• [Task goal]:
Each line holding the string "table" is to be copied from the data.

• • • • •

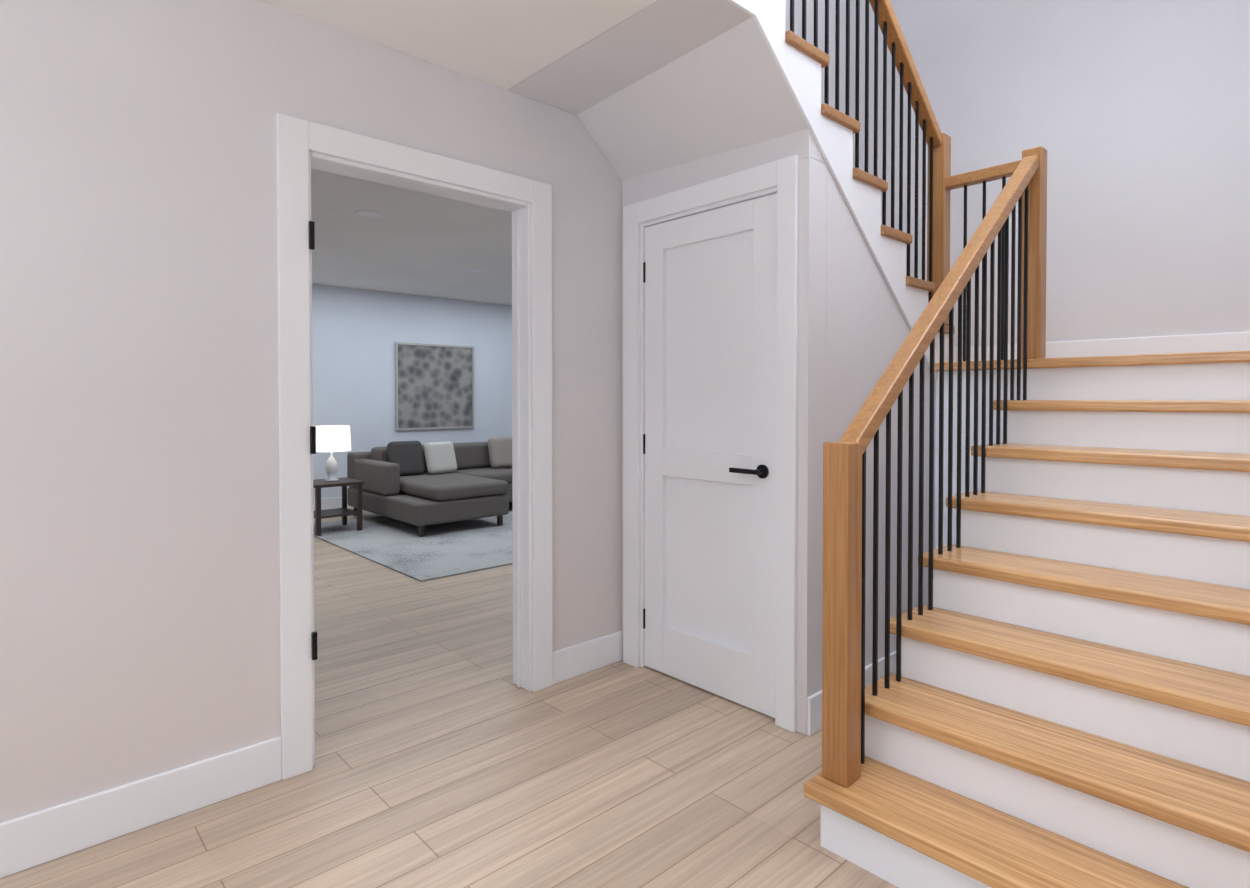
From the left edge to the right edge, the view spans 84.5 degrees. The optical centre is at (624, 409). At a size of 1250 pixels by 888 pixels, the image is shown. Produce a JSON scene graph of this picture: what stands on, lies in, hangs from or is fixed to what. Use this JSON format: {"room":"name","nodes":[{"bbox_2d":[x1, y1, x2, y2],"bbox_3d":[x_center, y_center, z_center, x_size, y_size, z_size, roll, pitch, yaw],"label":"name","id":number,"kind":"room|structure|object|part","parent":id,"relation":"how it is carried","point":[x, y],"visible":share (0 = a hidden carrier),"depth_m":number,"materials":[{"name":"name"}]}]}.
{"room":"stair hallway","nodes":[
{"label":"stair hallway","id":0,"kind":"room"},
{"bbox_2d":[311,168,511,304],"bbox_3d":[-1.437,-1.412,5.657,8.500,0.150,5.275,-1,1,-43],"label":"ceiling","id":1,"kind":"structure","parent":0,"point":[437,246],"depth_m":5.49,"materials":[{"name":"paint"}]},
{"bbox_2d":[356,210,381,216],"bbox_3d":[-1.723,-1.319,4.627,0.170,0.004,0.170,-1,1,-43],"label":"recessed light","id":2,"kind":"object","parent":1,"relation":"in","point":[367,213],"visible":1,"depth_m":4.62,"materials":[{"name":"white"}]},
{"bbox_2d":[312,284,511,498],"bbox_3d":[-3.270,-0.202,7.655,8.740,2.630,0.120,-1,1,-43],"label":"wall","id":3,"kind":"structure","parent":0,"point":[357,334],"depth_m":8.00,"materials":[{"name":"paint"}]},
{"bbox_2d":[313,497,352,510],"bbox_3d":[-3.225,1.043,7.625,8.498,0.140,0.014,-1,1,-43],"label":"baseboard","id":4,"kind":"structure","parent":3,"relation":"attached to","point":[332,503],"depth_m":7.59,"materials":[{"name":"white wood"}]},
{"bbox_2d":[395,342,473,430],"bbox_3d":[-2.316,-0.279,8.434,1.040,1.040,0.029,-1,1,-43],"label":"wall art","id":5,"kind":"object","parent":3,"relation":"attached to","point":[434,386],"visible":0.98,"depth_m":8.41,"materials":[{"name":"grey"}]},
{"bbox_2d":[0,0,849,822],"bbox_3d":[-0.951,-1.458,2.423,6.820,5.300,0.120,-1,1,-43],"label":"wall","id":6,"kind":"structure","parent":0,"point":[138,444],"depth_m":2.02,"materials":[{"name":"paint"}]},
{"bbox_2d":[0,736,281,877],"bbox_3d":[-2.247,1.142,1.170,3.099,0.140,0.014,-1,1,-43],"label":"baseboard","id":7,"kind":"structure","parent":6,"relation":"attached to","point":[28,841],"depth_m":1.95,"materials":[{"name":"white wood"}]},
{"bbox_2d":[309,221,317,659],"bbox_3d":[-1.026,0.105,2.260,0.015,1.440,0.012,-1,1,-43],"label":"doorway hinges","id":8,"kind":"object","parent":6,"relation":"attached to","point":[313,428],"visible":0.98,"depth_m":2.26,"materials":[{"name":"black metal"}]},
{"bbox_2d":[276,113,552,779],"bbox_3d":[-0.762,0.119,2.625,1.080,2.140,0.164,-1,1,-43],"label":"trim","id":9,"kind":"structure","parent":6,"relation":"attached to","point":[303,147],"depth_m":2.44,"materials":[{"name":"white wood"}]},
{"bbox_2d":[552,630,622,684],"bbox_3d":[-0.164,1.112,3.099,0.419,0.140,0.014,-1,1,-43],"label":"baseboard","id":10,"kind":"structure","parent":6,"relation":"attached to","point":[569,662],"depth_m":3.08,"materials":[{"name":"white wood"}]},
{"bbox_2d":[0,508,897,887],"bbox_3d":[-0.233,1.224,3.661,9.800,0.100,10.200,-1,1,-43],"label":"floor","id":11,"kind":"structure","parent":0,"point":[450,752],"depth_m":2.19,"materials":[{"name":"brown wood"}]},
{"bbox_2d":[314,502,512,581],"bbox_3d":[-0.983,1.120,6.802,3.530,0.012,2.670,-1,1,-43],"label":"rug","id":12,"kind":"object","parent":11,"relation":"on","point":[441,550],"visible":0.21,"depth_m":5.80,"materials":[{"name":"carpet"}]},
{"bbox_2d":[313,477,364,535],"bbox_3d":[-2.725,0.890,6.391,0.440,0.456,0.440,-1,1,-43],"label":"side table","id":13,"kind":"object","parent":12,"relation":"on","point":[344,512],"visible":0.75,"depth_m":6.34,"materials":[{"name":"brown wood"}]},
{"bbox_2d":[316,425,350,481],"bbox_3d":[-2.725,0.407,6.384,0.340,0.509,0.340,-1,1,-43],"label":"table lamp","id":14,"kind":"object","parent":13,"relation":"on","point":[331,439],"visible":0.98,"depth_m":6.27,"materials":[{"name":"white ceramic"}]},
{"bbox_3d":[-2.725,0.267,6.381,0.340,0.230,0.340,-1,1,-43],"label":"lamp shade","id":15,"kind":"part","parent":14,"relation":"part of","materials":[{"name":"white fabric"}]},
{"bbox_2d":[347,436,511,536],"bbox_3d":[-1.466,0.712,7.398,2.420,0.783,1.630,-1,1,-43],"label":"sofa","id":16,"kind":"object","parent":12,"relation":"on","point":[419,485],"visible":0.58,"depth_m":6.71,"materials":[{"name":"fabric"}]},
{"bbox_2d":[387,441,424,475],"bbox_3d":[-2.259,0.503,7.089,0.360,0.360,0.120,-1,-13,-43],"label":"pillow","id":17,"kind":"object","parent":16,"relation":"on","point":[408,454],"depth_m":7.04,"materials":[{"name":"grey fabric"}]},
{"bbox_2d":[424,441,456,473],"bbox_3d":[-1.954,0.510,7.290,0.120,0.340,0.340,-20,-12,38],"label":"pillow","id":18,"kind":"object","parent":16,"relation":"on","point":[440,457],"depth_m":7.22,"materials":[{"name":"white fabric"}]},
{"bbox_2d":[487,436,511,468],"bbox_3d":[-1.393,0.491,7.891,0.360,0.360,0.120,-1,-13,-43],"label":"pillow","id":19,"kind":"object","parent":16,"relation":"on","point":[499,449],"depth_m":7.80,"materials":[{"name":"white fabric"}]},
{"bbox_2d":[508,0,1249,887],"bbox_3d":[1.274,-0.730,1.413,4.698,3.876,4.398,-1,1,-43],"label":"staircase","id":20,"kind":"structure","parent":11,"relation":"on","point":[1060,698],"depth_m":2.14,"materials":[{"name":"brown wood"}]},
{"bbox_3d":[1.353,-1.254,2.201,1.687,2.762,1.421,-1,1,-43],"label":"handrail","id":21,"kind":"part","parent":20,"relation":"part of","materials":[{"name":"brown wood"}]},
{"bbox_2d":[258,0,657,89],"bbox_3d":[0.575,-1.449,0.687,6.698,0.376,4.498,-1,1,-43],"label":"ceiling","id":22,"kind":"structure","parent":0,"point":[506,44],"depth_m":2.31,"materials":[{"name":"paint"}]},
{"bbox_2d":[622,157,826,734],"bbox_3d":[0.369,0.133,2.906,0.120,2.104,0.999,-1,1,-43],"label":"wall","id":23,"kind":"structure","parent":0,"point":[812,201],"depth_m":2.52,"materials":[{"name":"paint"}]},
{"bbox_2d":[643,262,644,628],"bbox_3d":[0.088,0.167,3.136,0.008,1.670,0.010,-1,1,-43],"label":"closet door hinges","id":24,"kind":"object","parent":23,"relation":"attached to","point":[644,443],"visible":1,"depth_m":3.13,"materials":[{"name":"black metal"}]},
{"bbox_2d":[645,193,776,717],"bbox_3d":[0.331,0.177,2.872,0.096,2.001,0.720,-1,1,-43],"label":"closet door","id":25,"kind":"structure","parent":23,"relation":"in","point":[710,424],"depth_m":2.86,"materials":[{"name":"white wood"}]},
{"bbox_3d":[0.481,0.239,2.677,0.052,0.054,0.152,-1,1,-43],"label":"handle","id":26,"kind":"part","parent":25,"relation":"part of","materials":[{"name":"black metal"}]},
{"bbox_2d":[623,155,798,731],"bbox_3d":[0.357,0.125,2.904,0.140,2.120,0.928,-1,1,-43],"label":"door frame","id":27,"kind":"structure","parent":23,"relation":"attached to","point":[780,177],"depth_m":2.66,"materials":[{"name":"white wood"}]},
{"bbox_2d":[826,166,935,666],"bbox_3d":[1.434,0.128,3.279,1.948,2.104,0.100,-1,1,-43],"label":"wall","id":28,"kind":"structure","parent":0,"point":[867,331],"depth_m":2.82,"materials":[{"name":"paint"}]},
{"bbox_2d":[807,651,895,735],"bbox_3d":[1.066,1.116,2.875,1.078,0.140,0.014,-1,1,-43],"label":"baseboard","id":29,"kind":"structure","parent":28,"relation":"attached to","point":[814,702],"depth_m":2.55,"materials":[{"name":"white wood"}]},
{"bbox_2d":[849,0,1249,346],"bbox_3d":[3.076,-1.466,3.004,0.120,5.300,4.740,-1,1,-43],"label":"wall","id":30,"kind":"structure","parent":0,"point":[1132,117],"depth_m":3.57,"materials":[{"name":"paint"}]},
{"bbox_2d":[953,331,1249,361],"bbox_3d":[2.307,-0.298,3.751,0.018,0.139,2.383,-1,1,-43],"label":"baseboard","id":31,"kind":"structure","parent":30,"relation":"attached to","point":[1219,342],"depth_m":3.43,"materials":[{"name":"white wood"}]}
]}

• • • • •

• [Answer below]:
{"bbox_2d":[313,477,364,535],"bbox_3d":[-2.725,0.890,6.391,0.440,0.456,0.440,-1,1,-43],"label":"side table","id":13,"kind":"object","parent":12,"relation":"on","point":[344,512],"visible":0.75,"depth_m":6.34,"materials":[{"name":"brown wood"}]},
{"bbox_2d":[316,425,350,481],"bbox_3d":[-2.725,0.407,6.384,0.340,0.509,0.340,-1,1,-43],"label":"table lamp","id":14,"kind":"object","parent":13,"relation":"on","point":[331,439],"visible":0.98,"depth_m":6.27,"materials":[{"name":"white ceramic"}]},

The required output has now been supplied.